About this exercise.
The entries are to be reproduced word for word, with all images left out.

Supplied information.
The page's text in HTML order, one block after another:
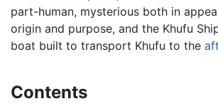
part-human, mysterious both in
origin and purpose, and the Khufu
boat built to transport Khufu to the
Contents
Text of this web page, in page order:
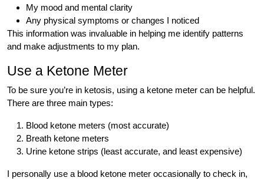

Result.
The page's text in HTML order, one block after another:
part-human, mysterious both in
origin and purpose, and the Khufu
boat built to transport Khufu to the
Contents
Text of this web page, in page order:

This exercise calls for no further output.